Collected data
· · ·

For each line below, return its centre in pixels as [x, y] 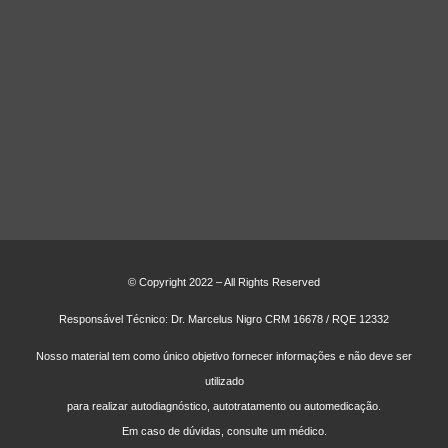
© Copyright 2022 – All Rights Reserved [224, 281]
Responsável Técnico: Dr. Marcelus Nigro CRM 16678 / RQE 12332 [224, 318]
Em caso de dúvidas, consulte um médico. [224, 430]
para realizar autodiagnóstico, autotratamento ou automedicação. [224, 405]
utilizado [224, 380]
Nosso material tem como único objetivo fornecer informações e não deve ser [224, 355]
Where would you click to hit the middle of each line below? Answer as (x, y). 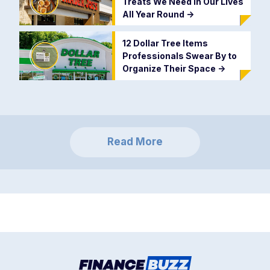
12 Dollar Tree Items (165, 43)
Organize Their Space (170, 68)
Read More (135, 142)
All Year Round (154, 14)
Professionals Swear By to (179, 55)
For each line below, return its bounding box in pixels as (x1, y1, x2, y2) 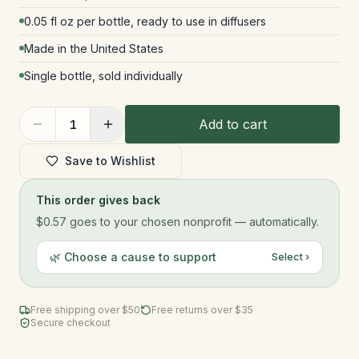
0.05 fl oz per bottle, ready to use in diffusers (24, 14, 266, 28)
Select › (272, 251, 309, 263)
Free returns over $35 (151, 304, 253, 316)
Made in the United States (24, 42, 163, 55)
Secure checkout (30, 317, 111, 329)
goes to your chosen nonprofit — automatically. (67, 215, 319, 228)
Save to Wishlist (65, 154, 155, 167)
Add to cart (198, 116, 267, 132)

· · ·

■ INSTRUCTIONS FOR THE TASK
Please give all of the data again, exact and free of pictures.

■ SOLVED PROBLEM
For each line below, return its centre in pixels as [x, y] 
© Copyright 2022 – All Rights Reserved [224, 281]
Responsável Técnico: Dr. Marcelus Nigro CRM 16678 / RQE 12332 [224, 318]
Em caso de dúvidas, consulte um médico. [224, 430]
para realizar autodiagnóstico, autotratamento ou automedicação. [224, 405]
utilizado [224, 380]
Nosso material tem como único objetivo fornecer informações e não deve ser [224, 355]
Where would you click to hit the middle of each line below? Answer as (x, y). 
12 Dollar Tree Items (165, 43)
Organize Their Space (170, 68)
Read More (135, 142)
All Year Round (154, 14)
Professionals Swear By to (179, 55)
For each line below, return its bounding box in pixels as (x1, y1, x2, y2) 
0.05 fl oz per bottle, ready to use in diffusers (24, 14, 266, 28)
Select › (272, 251, 309, 263)
Free returns over $35 (151, 304, 253, 316)
Made in the United States (24, 42, 163, 55)
Secure checkout (30, 317, 111, 329)
goes to your chosen nonprofit — automatically. (67, 215, 319, 228)
Save to Wishlist (65, 154, 155, 167)
Add to cart (198, 116, 267, 132)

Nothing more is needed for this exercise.